Seeing Suffering in Light of Eternity
If there’s one thing that keeps me up at night, it’s suffering.
I’m not necessarily even talking about the suffering of my loved ones. They’re fine at the present moment. I’m mostly talking about the oppression, terrorism, abuse, illness and poverty worldwide –the stories of unimaginable evil, pain and tragedy happening at every moment, somewhere.
Maybe that’s you. Or your friend. Or child. Or you heard it on the news too.
I grieve these sufferings deeply, even if I know no one personally. And in those moments, I ache for Jesus to return.
In fact, without those moments, and when left to my sinful flesh, I would probably be completely at home in the world. But this is not fitting for the Church.
Colossians 3:1-4, one of my favorite bits of scripture, says,
Since, then, you have been raised with Christ, set your hearts on things above, where Christ is, seated at the right hand of God. Set your minds on things above, not on earthly things. For you died, and your life is now hidden with Christ in God. When Christ, who is your life, appears, then you also will appear with him in glory. (NIV)
Because the truth is, all this suffering will one day (very soon) be but a distant memory. It will be eclipsed in the glorious presence of God as we, His followers, are swept up into eternity.
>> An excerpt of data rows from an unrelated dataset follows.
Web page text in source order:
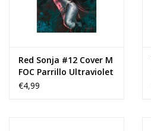
Red Sonja #12 Cover M
FOC Parrillo Ultraviolet
€4,99
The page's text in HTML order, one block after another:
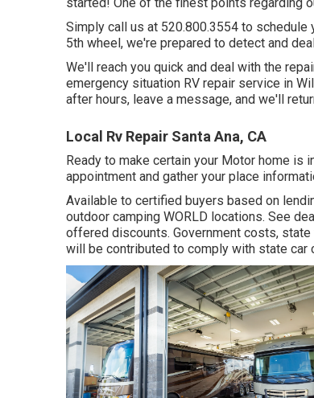
Simply call us at 520.800.3554 to schedule
5th wheel, we're prepared to detect and
We'll reach you quick and deal with the
emergency situation RV repair service in
after hours, leave a message, and we'll
Local Rv Repair Santa Ana, CA
Ready to make certain your Motor home is
appointment and gather your place
Available to certified buyers based on
outdoor camping WORLD locations. See
offered discounts. Government costs,
will be contributed to comply with state car
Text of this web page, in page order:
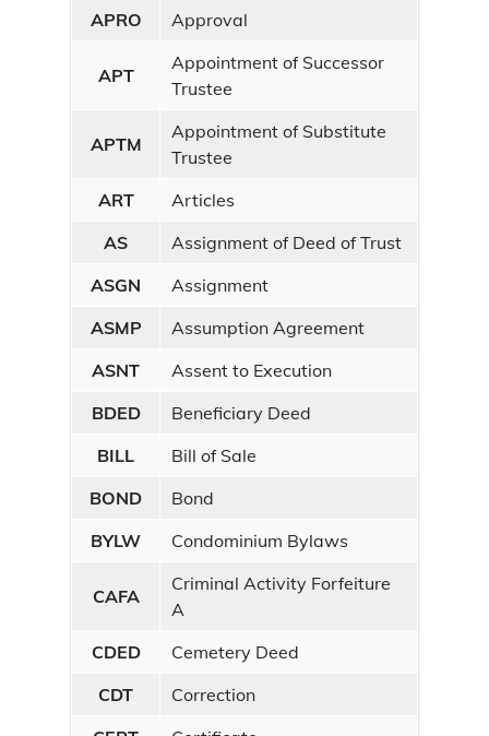
APRO
Approval
APT
Appointment of Successor
Trustee
APTM
Appointment of Substitute
Trustee
ART
Articles
AS
Assignment of Deed of Trust
ASGN
Assignment
ASMP
Assumption Agreement
ASNT
Assent to Execution
BDED
Beneficiary Deed
BILL
Bill of Sale
BOND
Bond
BYLW
Condominium Bylaws
CAFA
Criminal Activity Forfeiture
A
CDED
Cemetery Deed
CDT
Correction
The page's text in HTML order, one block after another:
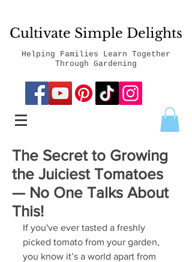
Cultivate Simple Delights
Helping Families Learn Together
Through Gardening
The Secret to Growing
the Juiciest Tomatoes
— No One Talks About
This!
If you've ever tasted a freshly
picked tomato from your garden,
you know it’s a world apart from
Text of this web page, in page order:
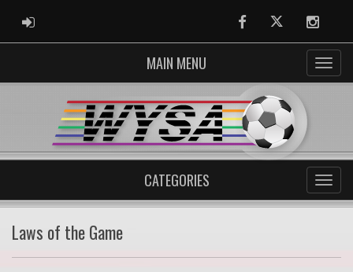
ADMIN LOGIN FacebookTwitter
MAIN MENU
CATEGORIES
Laws of the Game
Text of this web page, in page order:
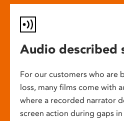
Audio described
For our customers who are
loss, many films come with
where a recorded narrator
screen action during gaps
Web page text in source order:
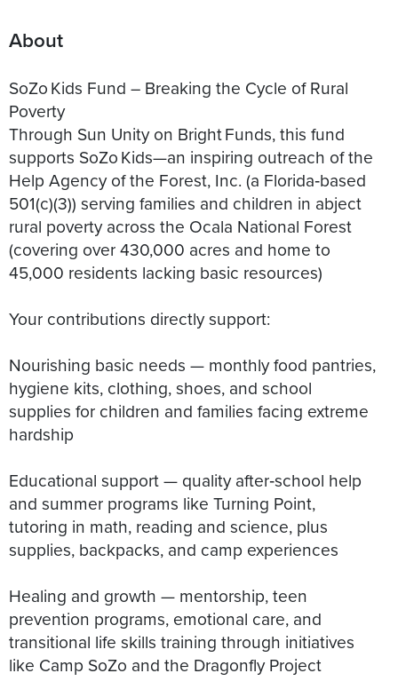
About
SoZo Kids Fund – Breaking the Cycle of Rural
Poverty
Through Sun Unity on Bright Funds, this fund
supports SoZo Kids—an inspiring outreach of the
Help Agency of the Forest, Inc. (a Florida‑based
501(c)(3)) serving families and children in abject
rural poverty across the Ocala National Forest
(covering over 430,000 acres and home to
45,000 residents lacking basic resources)
Your contributions directly support:
Nourishing basic needs — monthly food pantries,
hygiene kits, clothing, shoes, and school
supplies for children and families facing extreme
hardship
Educational support — quality after‑school help
and summer programs like Turning Point,
tutoring in math, reading and science, plus
supplies, backpacks, and camp experiences
Healing and growth — mentorship, teen
prevention programs, emotional care, and
transitional life skills training through initiatives
like Camp SoZo and the Dragonfly Project
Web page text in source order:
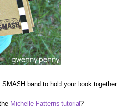
band to hold your book together.
Michelle Patterns tutorial?
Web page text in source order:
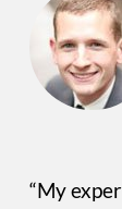
“My
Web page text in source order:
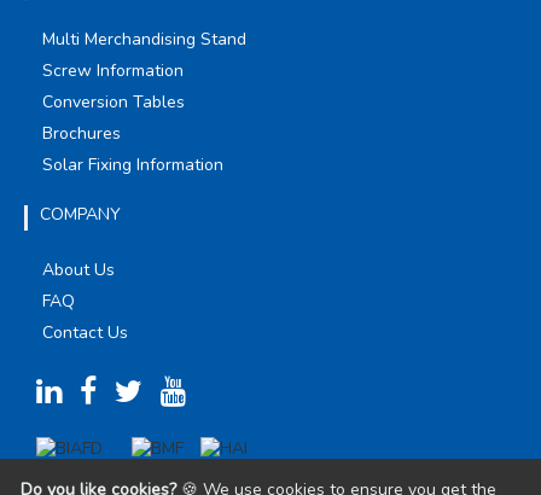
Multi Merchandising Stand
Screw Information
Conversion Tables
Brochures
Solar Fixing Information
COMPANY
About Us
FAQ
Contact Us
Do you like cookies?🍪 We use cookies to ensure you get the
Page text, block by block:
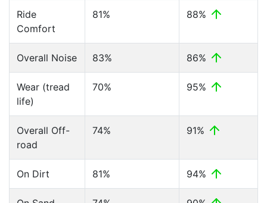
Ride
Comfort
81% 88%
Overall Noise 83% 86%
Wear (tread
life)
70% 95%
Overall Off-
road
74% 91%
On Dirt 81% 94%
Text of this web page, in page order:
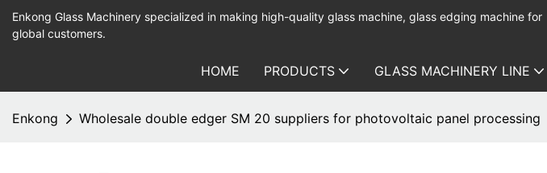
Enkong Glass Machinery specialized in making high-quality glass machine, glass edging machine for
global customers.
HOME PRODUCTS GLASS MACHINERY LINE
Enkong Wholesale double edger SM 20 suppliers for photovoltaic panel processing
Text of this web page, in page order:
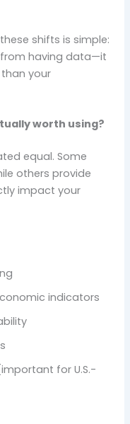
shifts is simple:
having data—it
your
worth using?
equal. Some
others provide
impact your
indicators
for U.S.-
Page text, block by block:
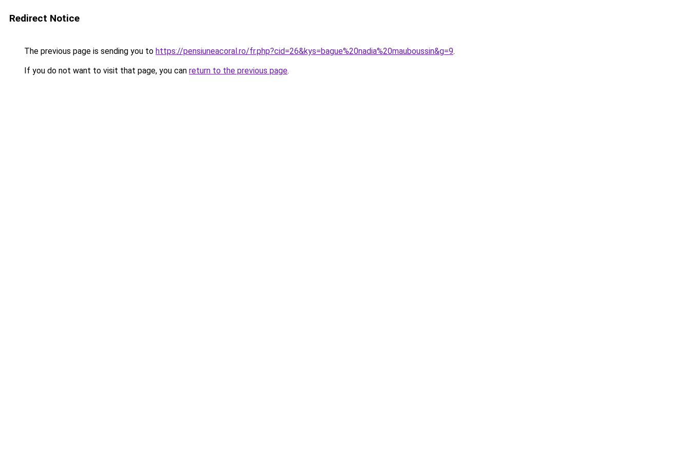
Redirect Notice
The previous page is sending you to https://pensiuneacoral.ro/fr.php?cid=26&kys=bague%20nadia%20mauboussin&g=9.
If you do not want to visit that page, you can return to the previous page.
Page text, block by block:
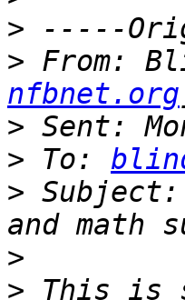
>
> From:
nfbnet.org
>
> To:
> Subject:
>
> This is
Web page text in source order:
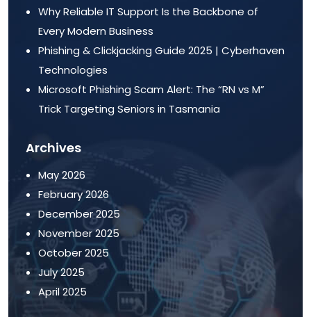
Why Reliable IT Support Is the Backbone of
Every Modern Business
Phishing & Clickjacking Guide 2025 | Cyberhaven
Technologies
Microsoft Phishing Scam Alert: The “RN vs M”
Trick Targeting Seniors in Tasmania
Archives
May 2026
February 2026
December 2025
November 2025
October 2025
July 2025
April 2025
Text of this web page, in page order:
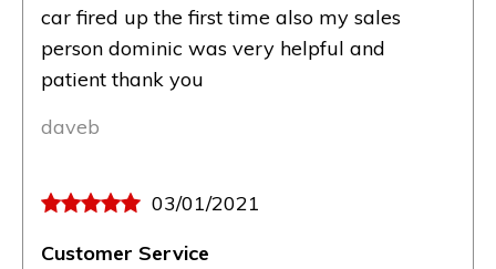
car fired up the first time also my sales
person dominic was very helpful and
patient thank you
daveb
03/01/2021
Customer Service
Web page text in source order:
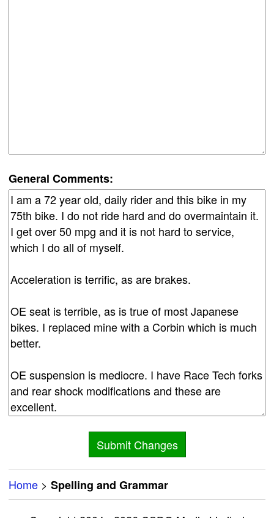
General Comments:
Home > Spelling and Grammar
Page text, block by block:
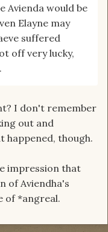
Avienda would be
Elayne may
suffered
off very lucky,
I don't remember
out and
happened, though.
impression that
of Aviendha's
of *angreal.
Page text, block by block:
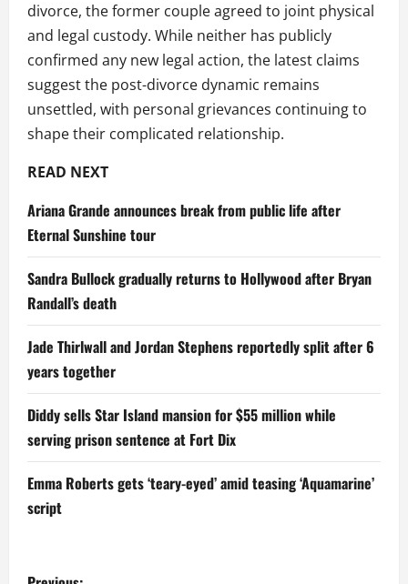
divorce, the former couple agreed to joint physical
and legal custody. While neither has publicly
confirmed any new legal action, the latest claims
suggest the post-divorce dynamic remains
unsettled, with personal grievances continuing to
shape their complicated relationship.
READ NEXT
Ariana Grande announces break from public life after
Eternal Sunshine tour
Sandra Bullock gradually returns to Hollywood after Bryan
Randall’s death
Jade Thirlwall and Jordan Stephens reportedly split after 6
years together
Diddy sells Star Island mansion for $55 million while
serving prison sentence at Fort Dix
Emma Roberts gets ‘teary-eyed’ amid teasing ‘Aquamarine’
script
P
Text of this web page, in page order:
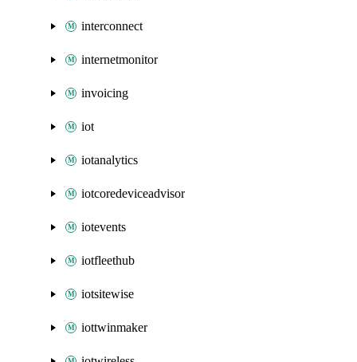
interconnect
internetmonitor
invoicing
iot
iotanalytics
iotcoredeviceadvisor
iotevents
iotfleethub
iotsitewise
iottwinmaker
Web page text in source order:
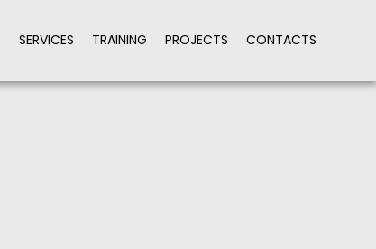
SERVICES TRAINING PROJECTS CONTACTS
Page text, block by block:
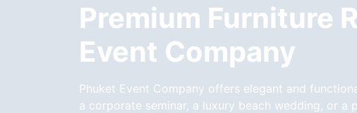
Premium Furniture
Event Company
Phuket Event Company offers elegant and
a corporate seminar, a luxury beach wedding, or
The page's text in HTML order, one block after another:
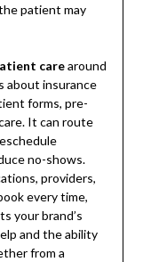
patient may
carearound
about insurance
forms, pre-
It can route
no-shows.
providers,
every time,
your brand’s
and the ability
from a
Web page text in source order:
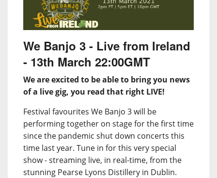
We Banjo 3 - Live from Ireland
- 13th March 22:00GMT
We are excited to be able to bring you news
of a live gig, you read that right LIVE!
Festival favourites We Banjo 3 will be
performing together on stage for the first time
since the pandemic shut down concerts this
time last year. Tune in for this very special
show - streaming live, in real-time, from the
stunning Pearse Lyons Distillery in Dublin.
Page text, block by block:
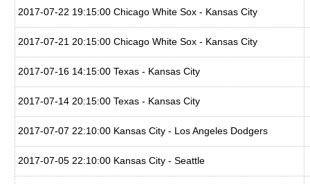
2017-07-22 19:15:00 Chicago White Sox - Kansas City
2017-07-21 20:15:00 Chicago White Sox - Kansas City
2017-07-16 14:15:00 Texas - Kansas City
2017-07-14 20:15:00 Texas - Kansas City
2017-07-07 22:10:00 Kansas City - Los Angeles Dodgers
2017-07-05 22:10:00 Kansas City - Seattle
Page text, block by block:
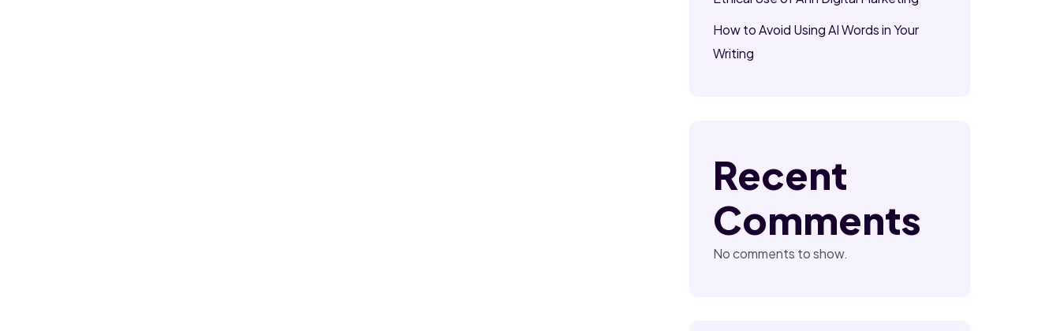
How to Avoid Using AI Words in Your
Writing
Recent
Comments
No comments to show.
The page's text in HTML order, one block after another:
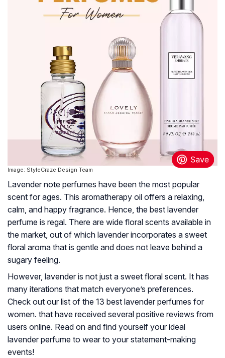
Image: StyleCraze Design Team
Lavender note perfumes have been the most popular
scent for ages. This aromatherapy oil offers a relaxing,
calm, and happy fragrance. Hence, the best lavender
perfume is regal. There are wide floral scents available in
the market, out of which lavender incorporates a sweet
floral aroma that is gentle and does not leave behind a
sugary feeling.
However, lavender is not just a sweet floral scent. It has
many iterations that match everyone’s preferences.
Check out our list of the 13 best lavender perfumes for
women. that have received several positive reviews from
users online. Read on and find yourself your ideal
lavender perfume to wear to your statement-making
events!
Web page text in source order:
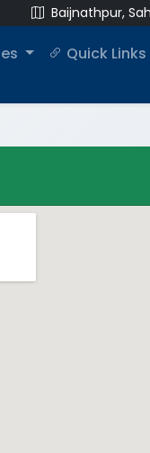
Baijnathpur,
Quick Links
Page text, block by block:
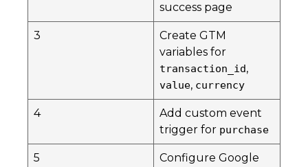
success page
3
Create GTM
variables for
transaction_id,
value, currency
4
Add custom event
trigger for purchase
5
Configure Google

Like a woman giving birth, the unbearable pain of labor is forgotten almost as soon as the child is born. It’s replaced by new life, hope, triumph, joy and a chest-bursting feeling of love and gratitude.
In John 16:20-22 Jesus says,
Very truly I tell you, you will weep and mourn while the world rejoices. You will grieve, but your grief will turn to joy. A woman giving birth to a child has pain because her time has come; but when her baby is born she forgets the anguish because of her joy that a child is born into the world. So with you: Now is your time of grief, but I will see you again and you will rejoice, and no one will take away your joy. (NLT)
Without suffering, unfortunately, we get cozy with our life on earth –our sufficiency. Our sin. Our status quo.
Suffering, however, turns us inside-out before God. It sets our eyes and hope on eternity and teaches us to cry out to, and long for, a right-side-up reality.
The eternal reality.
Evil and suffering are not of God. And while we must feel the weight of these results of sin, they will not have the last word.
God is still good. As we endure hardships and suffer in this world, we store up treasures in eternity that far outweigh them all.
As 2 Corinthians 4:16-18 puts it,
Therefore we do not lose heart. Though outwardly we are wasting away, yet inwardly we are being renewed day by day. For our light and momentary troubles are achieving for us an eternal glory that far outweighs them all. So we fix our eyes not on what is seen, but on what is unseen, since what is seen is temporary, but what is unseen is eternal. (NIV)
If we believe God for the unseen future we call eternity, we will be renewed inwardly, day by day. And if we’re not okay with this equation, we’ve got business to do with Him. That’s our folly and an reflection of ultimate distrust in what He says is true.
In Revelation 21:1-4 John describes our eternal reality like this:
Then I saw “a new heaven and a new earth,” for the first heaven and the first earth had passed away, and there was no longer any sea. I saw the Holy City, the new Jerusalem, coming down out of heaven from God, prepared as a bride beautifully dressed for her husband. And I heard a loud voice from the throne saying, “Look! God’s dwelling place is now among the people, and he will dwell with them. They will be his people, and God himself will be with them and be their God. ‘He will wipe every tear from their eyes. There will be no more death or mourning or crying or pain, for the old order of things has passed away.” (NIV)
If you are struggling with the reality of suffering today, as I so often have, let me encourage you to shift your eyes to eternity. See through the lens of a God who’s bigger than we know and utterly good and trustworthy.
How are you processing suffering these days?